Task objective: Your copy must hold every line of the records word for word. It must hold no pictures.

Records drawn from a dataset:
⁂
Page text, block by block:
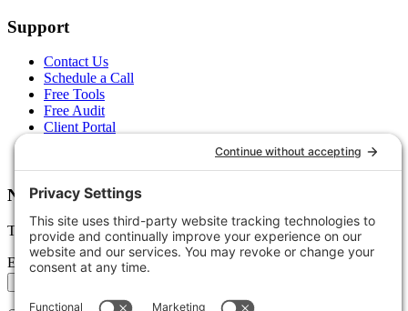
Support
Contact Us
Schedule a Call
Free Tools
Free Audit
Client Portal
Newsletter
Tips, trends, and wins — delivered monthly.
Email address
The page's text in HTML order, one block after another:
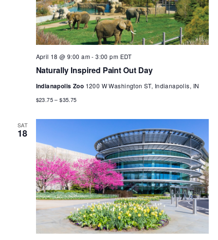
Naturally Inspired Paint Out Day
April 18 @ 9:00 am-3:00 pm EDT
Indianapolis Zoo 1200 W Washington ST, Indianapolis, IN
$23.75 – $35.75
SAT
18
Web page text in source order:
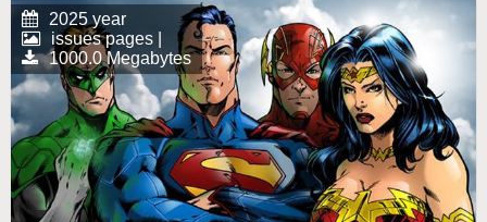
2025 year
issues pages |
1000.0 Megabytes
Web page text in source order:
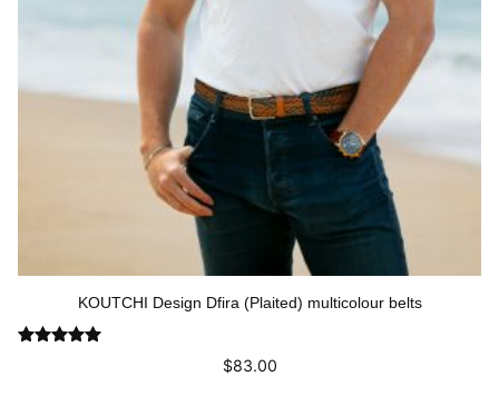
KOUTCHI Design Dfira (Plaited) multicolour belts
$83.00
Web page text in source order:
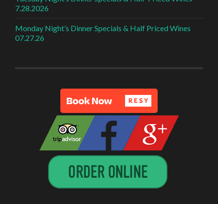
7.28.2026
Monday Night’s Dinner Specials & Half Priced Wines
07.27.26
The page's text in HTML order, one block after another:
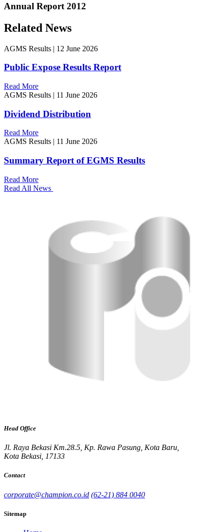
Annual Report 2012
Related News
AGMS Results | 12 June 2026
Public Expose Results Report
Read More
AGMS Results | 11 June 2026
Dividend Distribution
Read More
AGMS Results
11 June 2026
Summary Report of EGMS Results
Read More
Read All News
Head Office
Jl. Raya Bekasi Km.28.5, Kp. Rawa Pasung, Kota Baru,
Kota Bekasi, 17133
Contact
corporate@champion.co.id (62-21) 884 0040
Sitemap
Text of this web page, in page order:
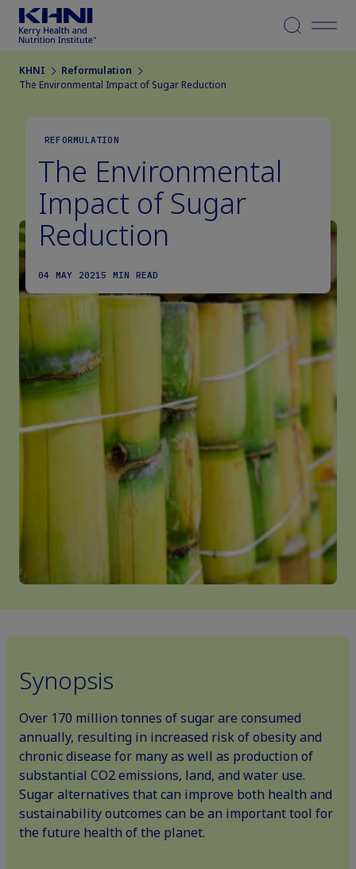
Menu
KHNI
Reformulation
The Environmental Impact of Sugar Reduction
REFORMULATION
The Environmental
Impact of Sugar
Reduction
04 MAY 20215 MIN READ
Synopsis
Over 170 million tonnes of sugar are consumed
annually, resulting in increased risk of obesity and
chronic disease for many as well as production of
substantial CO2 emissions, land, and water use.
Sugar alternatives that can improve both health and
sustainability outcomes can be an important tool for
the future health of the planet.
⁂
Solution for this problem:
Page text, block by block:
Support
Contact Us
Schedule a Call
Free Tools
Free Audit
Client Portal
Newsletter
Tips, trends, and wins — delivered monthly.
Email address
The page's text in HTML order, one block after another:
Naturally Inspired Paint Out Day
April 18 @ 9:00 am-3:00 pm EDT
Indianapolis Zoo 1200 W Washington ST, Indianapolis, IN
$23.75 – $35.75
SAT
18
Web page text in source order:
2025 year
issues pages |
1000.0 Megabytes
Web page text in source order:
KOUTCHI Design Dfira (Plaited) multicolour belts
$83.00
Web page text in source order:
7.28.2026
Monday Night’s Dinner Specials & Half Priced Wines
07.27.26
The page's text in HTML order, one block after another:
Annual Report 2012
Related News
AGMS Results | 12 June 2026
Public Expose Results Report
Read More
AGMS Results | 11 June 2026
Dividend Distribution
Read More
AGMS Results
11 June 2026
Summary Report of EGMS Results
Read More
Read All News
Head Office
Jl. Raya Bekasi Km.28.5, Kp. Rawa Pasung, Kota Baru,
Kota Bekasi, 17133
Contact
corporate@champion.co.id (62-21) 884 0040
Sitemap
Text of this web page, in page order:
Menu
KHNI
Reformulation
The Environmental Impact of Sugar Reduction
REFORMULATION
The Environmental
Impact of Sugar
Reduction
04 MAY 20215 MIN READ
Synopsis
Over 170 million tonnes of sugar are consumed
annually, resulting in increased risk of obesity and
chronic disease for many as well as production of
substantial CO2 emissions, land, and water use.
Sugar alternatives that can improve both health and
sustainability outcomes can be an important tool for
the future health of the planet.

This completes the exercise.